ACTIVITY ▸ Each record that comes next should be output exactly; pictures do not belong in the copy.

★ ★ ★ ★ ★

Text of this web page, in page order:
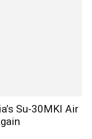
Su-30MKI Air
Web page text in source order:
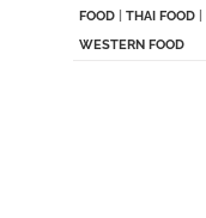
FOOD| THAI FOOD|
WESTERN FOOD
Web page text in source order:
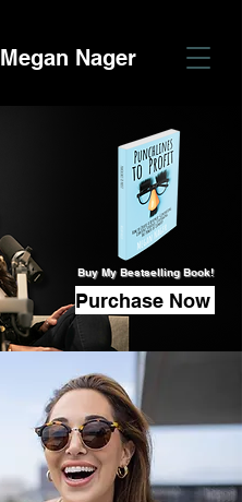
Megan Nager
Buy My Bestselling Book!
Purchase Now
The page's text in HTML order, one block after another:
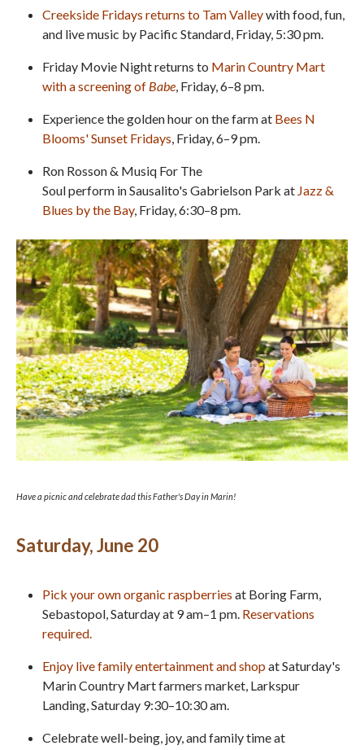
Creekside Fridays returns to Tam Valleywith food, fun,
and live music by Pacific Standard, Friday, 5:30 pm.
Friday Movie Night returns to Marin Country Mart
with a screening of Babe, Friday, 6–8 pm.
Experience the golden hour on the farm at Bees N
Blooms' Sunset Fridays, Friday, 6–9 pm.
Ron Rosson & Musiq For The
Soul perform in Sausalito's Gabrielson Park at Jazz &
Blues by the Bay, Friday, 6:30–8 pm.
Have a picnic and celebrate dad this Father's Day in Marin!
Saturday, June 20
Pick your own organic raspberries at Boring Farm,
Sebastopol, Saturday at 9 am–1 pm. Reservations
required.
Enjoy live family entertainment and shopat Saturday's
Marin Country Mart farmers market, Larkspur
Landing, Saturday 9:30–10:30 am.
Celebrate well-being, joy, and family time at
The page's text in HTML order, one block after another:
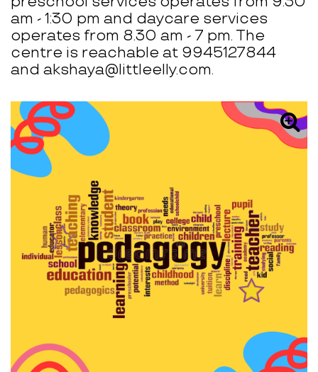
am - 1:30 pm and daycare services
operates from 8.30 am - 7 pm. The
centre is reachable at 9945127844
and akshaya@littleelly.com.
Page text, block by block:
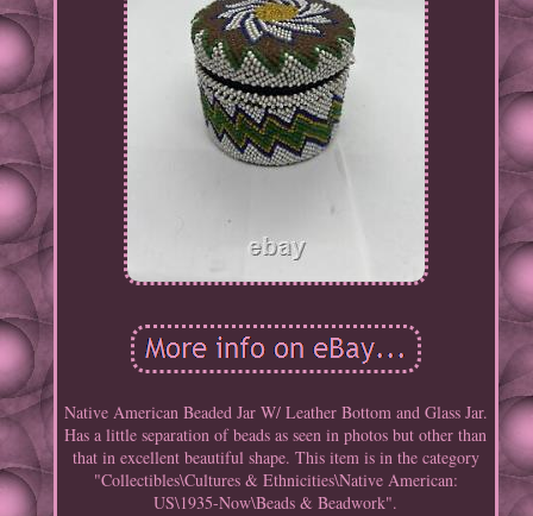
Native American Beaded Jar W/ Leather Bottom and Glass Jar.
Has a little separation of beads as seen in photos but other than
that in excellent beautiful shape. This item is in the category
"Collectibles\Cultures & Ethnicities\Native American:
US\1935-Now\Beads & Beadwork".
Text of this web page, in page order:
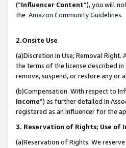
(“Influencer Content”), you will
the Amazon Community Guidelines.
2.Onsite Use
(a)Discretion in Use; Removal
the terms of the license described
remove, suspend, or restore any or
(b)Compensation. With respect to
Income”) as further detailed in
registered as an Influencer for the
3. Reservation of Rights; Use of
(a)Reservation of Rights. We
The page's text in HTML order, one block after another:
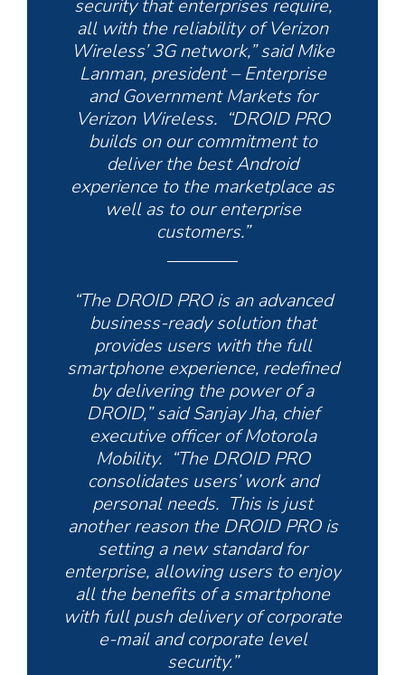
security that enterprises require,
all with the reliability of Verizon
Wireless’ 3G network,” said Mike
Lanman, president – Enterprise
and Government Markets for
Verizon Wireless. “DROID PRO
builds on our commitment to
deliver the best Android
experience to the marketplace as
well as to our enterprise
customers.”
“The DROID PRO is an advanced
business-ready solution that
provides users with the full
smartphone experience, redefined
by delivering the power of a
DROID,” said Sanjay Jha, chief
executive officer of Motorola
Mobility. “The DROID PRO
consolidates users’ work and
personal needs. This is just
another reason the DROID PRO is
setting a new standard for
enterprise, allowing users to enjoy
all the benefits of a smartphone
with full push delivery of corporate
e-mail and corporate level
security.”
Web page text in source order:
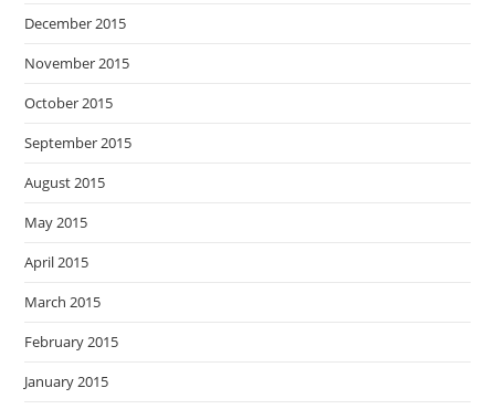
December 2015
November 2015
October 2015
September 2015
August 2015
May 2015
April 2015
March 2015
February 2015
January 2015
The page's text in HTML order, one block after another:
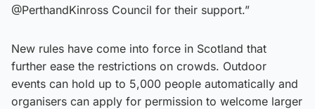
@PerthandKinross Council for their support.”
New rules have come into force in Scotland that
further ease the restrictions on crowds. Outdoor
events can hold up to 5,000 people automatically and
organisers can apply for permission to welcome larger
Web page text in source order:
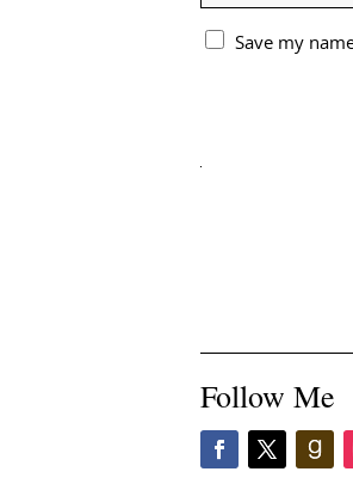
Save my
Follow Me
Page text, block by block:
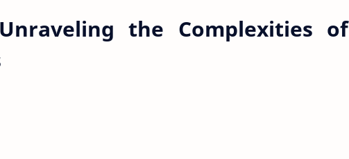
the Complexities of
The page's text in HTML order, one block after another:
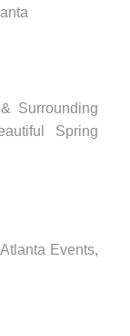
Surrounding
Spring
Events,
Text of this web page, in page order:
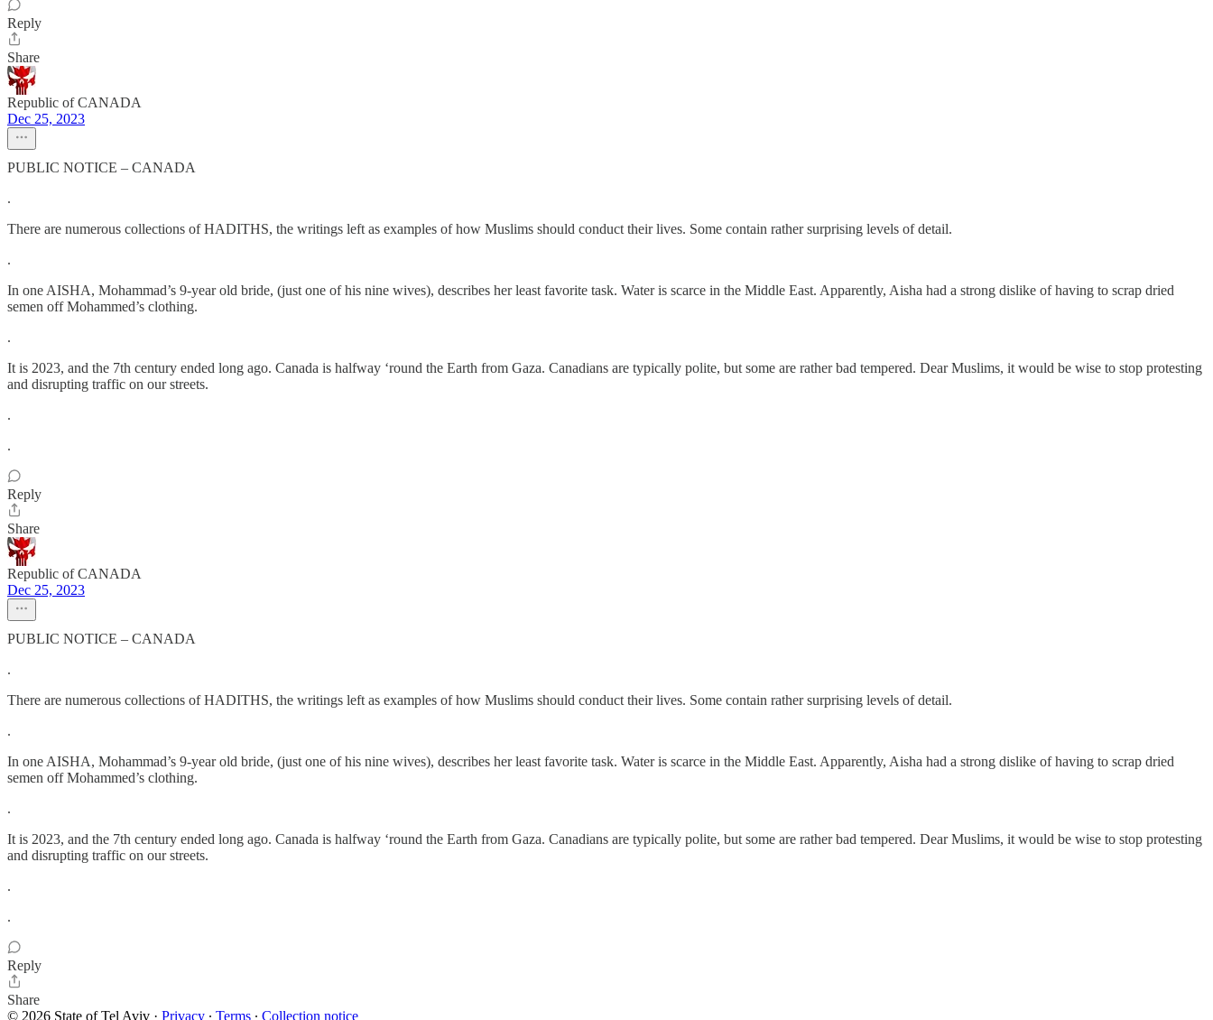
Reply
Share
Republic of CANADA
Dec 25, 2023
PUBLIC NOTICE – CANADA
.
There are numerous collections of HADITHS, the writings left as examples of how Muslims should conduct their lives. Some contain rather surprising levels of detail.
.
In one AISHA, Mohammad’s 9-year old bride, (just one of his nine wives), describes her least favorite task. Water is scarce in the Middle East. Apparently, Aisha had a strong dislike of having to scrap dried
semen off Mohammed’s clothing.
.
It is 2023, and the 7th century ended long ago. Canada is halfway ‘round the Earth from Gaza. Canadians are typically polite, but some are rather bad tempered. Dear Muslims, it would be wise to stop protesting
and disrupting traffic on our streets.
.
.
Reply
Share
Republic of CANADA
Dec 25, 2023
PUBLIC NOTICE – CANADA
.
There are numerous collections of HADITHS, the writings left as examples of how Muslims should conduct their lives. Some contain rather surprising levels of detail.
.
In one AISHA, Mohammad’s 9-year old bride, (just one of his nine wives), describes her least favorite task. Water is scarce in the Middle East. Apparently, Aisha had a strong dislike of having to scrap dried
semen off Mohammed’s clothing.
.
It is 2023, and the 7th century ended long ago. Canada is halfway ‘round the Earth from Gaza. Canadians are typically polite, but some are rather bad tempered. Dear Muslims, it would be wise to stop protesting
and disrupting traffic on our streets.
.
.
Reply
Share
© 2026 State of Tel Aviv · Privacy ∙ Terms ∙ Collection notice
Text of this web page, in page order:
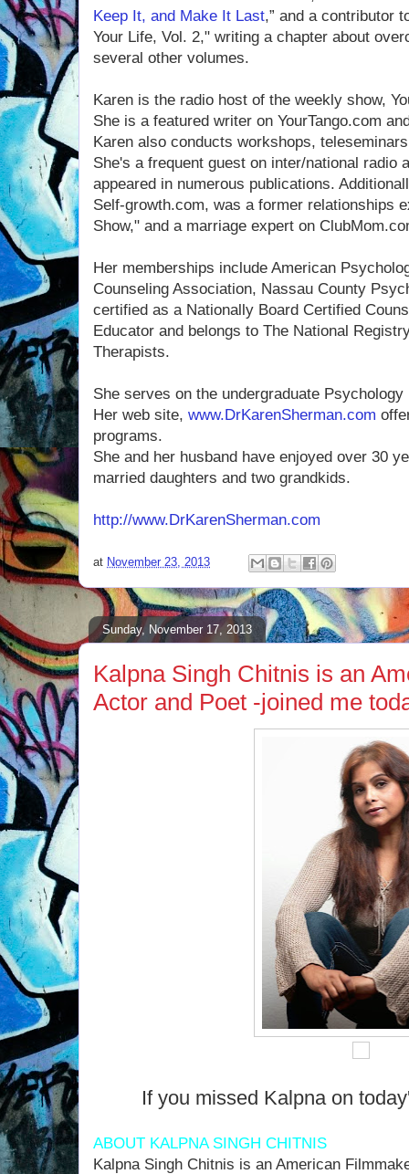
Keep It, and Make It Last,” and a contributor
Your Life, Vol. 2," writing a chapter about
several other volumes.
Karen is the radio host of the weekly show,
She is a featured writer on YourTango.com
Karen also conducts workshops,
She's a frequent guest on inter/national radio
appeared in numerous publications.
Self-growth.com, was a former relationships
Show," and a marriage expert on
Her memberships include American
Counseling Association, Nassau County
certified as a Nationally Board Certified
Educator and belongs to The National
Therapists.
She serves on the undergraduate
Her web site, www.DrKarenSherman.com
programs.
She and her husband have enjoyed over 30
married daughters and two grandkids.
http://www.DrKarenSherman.com
at November 23, 2013
Sunday, November 17, 2013
Kalpna Singh Chitnis is an
Actor and Poet -joined me
If you missed Kalpna on
ABOUT KALPNA SINGH CHITNIS
Kalpna Singh Chitnis is an American
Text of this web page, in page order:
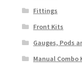
Fittings
Front Kits
Gauges, Pods
Manual Combo
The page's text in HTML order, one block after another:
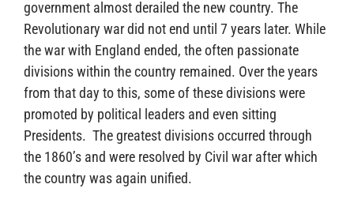
government almost derailed the new country. The
Revolutionary war did not end until 7 years later. While
the war with England ended, the often passionate
divisions within the country remained. Over the years
from that day to this, some of these divisions were
promoted by political leaders and even sitting
Presidents. The greatest divisions occurred through
the 1860’s and were resolved by Civil war after which
the country was again unified.
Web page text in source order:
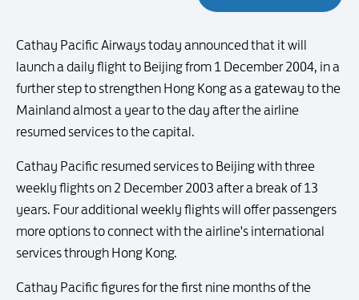
Cathay Pacific Airways today announced that it will
launch a daily flight to Beijing from 1 December 2004, in a
further step to strengthen Hong Kong as a gateway to the
Mainland almost a year to the day after the airline
resumed services to the capital.
Cathay Pacific resumed services to Beijing with three
weekly flights on 2 December 2003 after a break of 13
years. Four additional weekly flights will offer passengers
more options to connect with the airline's international
services through Hong Kong.
Cathay Pacific figures for the first nine months of the
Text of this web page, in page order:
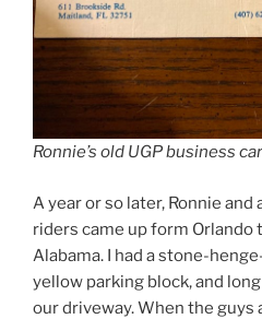
Ronnie’s old UGP business
A year or so later, Ronnie
riders came up form Orlando
Alabama. I had a stone-
yellow parking block, and
our driveway. When the guys
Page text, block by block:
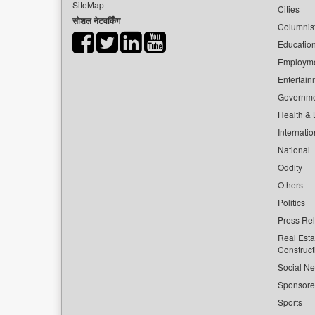
SiteMap
सोशल नेटवर्किंग
Cities
Health &
National
Oddity
Others
Politics
Press
Real
Social
Sports

★ ★ ★ ★ ★

WRITTEN RESPONSE ▸
Text of this web page, in page order:
Su-30MKI Air
Web page text in source order:
FOOD| THAI FOOD|
WESTERN FOOD
Web page text in source order:
Megan Nager
Buy My Bestselling Book!
Purchase Now
The page's text in HTML order, one block after another:
Creekside Fridays returns to Tam Valleywith food, fun,
and live music by Pacific Standard, Friday, 5:30 pm.
Friday Movie Night returns to Marin Country Mart
with a screening of Babe, Friday, 6–8 pm.
Experience the golden hour on the farm at Bees N
Blooms' Sunset Fridays, Friday, 6–9 pm.
Ron Rosson & Musiq For The
Soul perform in Sausalito's Gabrielson Park at Jazz &
Blues by the Bay, Friday, 6:30–8 pm.
Have a picnic and celebrate dad this Father's Day in Marin!
Saturday, June 20
Pick your own organic raspberries at Boring Farm,
Sebastopol, Saturday at 9 am–1 pm. Reservations
required.
Enjoy live family entertainment and shopat Saturday's
Marin Country Mart farmers market, Larkspur
Landing, Saturday 9:30–10:30 am.
Celebrate well-being, joy, and family time at
The page's text in HTML order, one block after another:
am - 1:30 pm and daycare services
operates from 8.30 am - 7 pm. The
centre is reachable at 9945127844
and akshaya@littleelly.com.
Page text, block by block:
Native American Beaded Jar W/ Leather Bottom and Glass Jar.
Has a little separation of beads as seen in photos but other than
that in excellent beautiful shape. This item is in the category
"Collectibles\Cultures & Ethnicities\Native American:
US\1935-Now\Beads & Beadwork".
Text of this web page, in page order:
(“Influencer Content”), you will
the Amazon Community Guidelines.
2.Onsite Use
(a)Discretion in Use; Removal
the terms of the license described
remove, suspend, or restore any or
(b)Compensation. With respect to
Income”) as further detailed in
registered as an Influencer for the
3. Reservation of Rights; Use of
(a)Reservation of Rights. We
The page's text in HTML order, one block after another:
security that enterprises require,
all with the reliability of Verizon
Wireless’ 3G network,” said Mike
Lanman, president – Enterprise
and Government Markets for
Verizon Wireless. “DROID PRO
builds on our commitment to
deliver the best Android
experience to the marketplace as
well as to our enterprise
customers.”
“The DROID PRO is an advanced
business-ready solution that
provides users with the full
smartphone experience, redefined
by delivering the power of a
DROID,” said Sanjay Jha, chief
executive officer of Motorola
Mobility. “The DROID PRO
consolidates users’ work and
personal needs. This is just
another reason the DROID PRO is
setting a new standard for
enterprise, allowing users to enjoy
all the benefits of a smartphone
with full push delivery of corporate
e-mail and corporate level
security.”
Web page text in source order:
December 2015
November 2015
October 2015
September 2015
August 2015
May 2015
April 2015
March 2015
February 2015
January 2015
The page's text in HTML order, one block after another:
@PerthandKinross Council for their support.”
New rules have come into force in Scotland that
further ease the restrictions on crowds. Outdoor
events can hold up to 5,000 people automatically and
organisers can apply for permission to welcome larger
Web page text in source order:
Save my
Follow Me
Page text, block by block:
the Complexities of
The page's text in HTML order, one block after another:
Surrounding
Spring
Events,
Text of this web page, in page order:
Reply
Share
Republic of CANADA
Dec 25, 2023
PUBLIC NOTICE – CANADA
.
There are numerous collections of HADITHS, the writings left as examples of how Muslims should conduct their lives. Some contain rather surprising levels of detail.
.
In one AISHA, Mohammad’s 9-year old bride, (just one of his nine wives), describes her least favorite task. Water is scarce in the Middle East. Apparently, Aisha had a strong dislike of having to scrap dried
semen off Mohammed’s clothing.
.
It is 2023, and the 7th century ended long ago. Canada is halfway ‘round the Earth from Gaza. Canadians are typically polite, but some are rather bad tempered. Dear Muslims, it would be wise to stop protesting
and disrupting traffic on our streets.
.
.
Reply
Share
Republic of CANADA
Dec 25, 2023
PUBLIC NOTICE – CANADA
.
There are numerous collections of HADITHS, the writings left as examples of how Muslims should conduct their lives. Some contain rather surprising levels of detail.
.
In one AISHA, Mohammad’s 9-year old bride, (just one of his nine wives), describes her least favorite task. Water is scarce in the Middle East. Apparently, Aisha had a strong dislike of having to scrap dried
semen off Mohammed’s clothing.
.
It is 2023, and the 7th century ended long ago. Canada is halfway ‘round the Earth from Gaza. Canadians are typically polite, but some are rather bad tempered. Dear Muslims, it would be wise to stop protesting
and disrupting traffic on our streets.
.
.
Reply
Share
© 2026 State of Tel Aviv · Privacy ∙ Terms ∙ Collection notice
Text of this web page, in page order:
Keep It, and Make It Last,” and a contributor
Your Life, Vol. 2," writing a chapter about
several other volumes.
Karen is the radio host of the weekly show,
She is a featured writer on YourTango.com
Karen also conducts workshops,
She's a frequent guest on inter/national radio
appeared in numerous publications.
Self-growth.com, was a former relationships
Show," and a marriage expert on
Her memberships include American
Counseling Association, Nassau County
certified as a Nationally Board Certified
Educator and belongs to The National
Therapists.
She serves on the undergraduate
Her web site, www.DrKarenSherman.com
programs.
She and her husband have enjoyed over 30
married daughters and two grandkids.
http://www.DrKarenSherman.com
at November 23, 2013
Sunday, November 17, 2013
Kalpna Singh Chitnis is an
Actor and Poet -joined me
If you missed Kalpna on
ABOUT KALPNA SINGH CHITNIS
Kalpna Singh Chitnis is an American
Text of this web page, in page order:
Fittings
Front Kits
Gauges, Pods
Manual Combo
The page's text in HTML order, one block after another:
government almost derailed the new country. The
Revolutionary war did not end until 7 years later. While
the war with England ended, the often passionate
divisions within the country remained. Over the years
from that day to this, some of these divisions were
promoted by political leaders and even sitting
Presidents. The greatest divisions occurred through
the 1860’s and were resolved by Civil war after which
the country was again unified.
Web page text in source order:
Cathay Pacific Airways today announced that it will
launch a daily flight to Beijing from 1 December 2004, in a
further step to strengthen Hong Kong as a gateway to the
Mainland almost a year to the day after the airline
resumed services to the capital.
Cathay Pacific resumed services to Beijing with three
weekly flights on 2 December 2003 after a break of 13
years. Four additional weekly flights will offer passengers
more options to connect with the airline's international
services through Hong Kong.
Cathay Pacific figures for the first nine months of the
Text of this web page, in page order:
Ronnie’s old UGP business
A year or so later, Ronnie
riders came up form Orlando
Alabama. I had a stone-
yellow parking block, and
our driveway. When the guys
Page text, block by block:
SiteMap
सोशल नेटवर्किंग
Cities
Health &
National
Oddity
Others
Politics
Press
Real
Social
Sports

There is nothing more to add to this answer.